7. Conclusions and Future Work
In this study, we analysed the sound environment in Chicago using sound data provided by the AoT. We examined the trend of the sound changes of each node in a week by drawing a line chart. The isolated sound nodes were divided into diverse regions using a Thiessen polygon, and the noise maps of various regions at different time periods were drawn using the geographic information system. The spatial distribution characteristics of sounds in Chicago and the influence of factors in space on the spatial distribution of sounds were explored by means of spatial correlation analysis and GeoDetector. Since the GeoDetector used in this study can detect the real interaction between two factors, it is not limited to the multiplicative relationship, and the principle of GeoDetector ensures that it is immune to multi-independent variable collinearity, it achieves a more effective and comprehensive analysis. Taking the morning peak on weekdays as an example, we found that (1) there is a statistically significant positive correlation between noise in Chicago during this time. (2) Population density, park area, and density of bike routes were significantly negatively correlated with sound level. (3) Park area and population density are the two most crucial controlling factors for the spatial differentiation of sounds in Chicago. (4) There is an interaction enhancement effect between each factor, and the enhancement effects are more obvious between population density and park area as well as park area and density of bike routes.
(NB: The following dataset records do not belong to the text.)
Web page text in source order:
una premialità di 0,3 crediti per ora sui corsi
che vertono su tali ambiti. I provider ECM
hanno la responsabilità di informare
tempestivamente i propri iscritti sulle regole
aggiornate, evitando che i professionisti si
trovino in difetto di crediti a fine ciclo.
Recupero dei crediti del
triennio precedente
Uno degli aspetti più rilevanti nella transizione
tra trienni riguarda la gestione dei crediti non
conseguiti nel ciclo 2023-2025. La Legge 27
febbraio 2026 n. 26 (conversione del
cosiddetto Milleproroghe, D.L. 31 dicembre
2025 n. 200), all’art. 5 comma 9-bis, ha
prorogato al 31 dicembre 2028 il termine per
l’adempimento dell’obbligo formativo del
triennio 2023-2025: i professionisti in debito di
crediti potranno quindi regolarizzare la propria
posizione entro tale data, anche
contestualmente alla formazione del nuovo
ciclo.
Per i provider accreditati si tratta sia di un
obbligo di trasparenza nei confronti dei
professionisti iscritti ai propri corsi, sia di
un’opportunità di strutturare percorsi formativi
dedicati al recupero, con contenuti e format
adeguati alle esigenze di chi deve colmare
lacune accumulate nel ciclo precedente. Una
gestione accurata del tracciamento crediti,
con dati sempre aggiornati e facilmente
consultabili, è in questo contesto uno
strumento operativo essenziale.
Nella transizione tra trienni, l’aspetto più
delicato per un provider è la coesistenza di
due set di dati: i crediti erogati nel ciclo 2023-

The results show that a good analysis result can also be achieved using AoT data. This study can provide a reference for Chicago’s policy making and help Chicago to develop healthily and efficiently.
This study contributes to the study of urban sound. First, our study may be the first application of GeoDetector for Chicago’s sound analysis. Compared to the previous literature that focused on the measurement of spatial autocorrelation, this study also focuses on the effects of urban factors on the spatial differentiation of sound. Second, this study enriches the research on noise pollution in Chicago, aids in better understanding the distribution of sounds in Chicago, provides suggestions for urban residents’ travel, and offers the framework for the government to formulate relevant policies. Finally, we have used a Thiessen polygon to divide isolated sound nodes into different regions for research. This method is suitable for the study of any isolated points, such as sensors.
However, this study still has some limitations. The sound data only comes from 35 nodes, and the location of the sound nodes is not dense enough for the whole city. In addition, whether an individual identifies a sound as noise depends heavily on their specific activity and associated environment. Analysing the sound data collected by an urban sensor network can only explain a small number of troubles and distractions that people experience in their daily lives.
In the future, we will consider more aspects. First, we will consider historical data and use more data for analysis to support travel and government related decisions. Second, we will further adjust the weighted Thiessen polygon to empirically prove whether there will be a difference.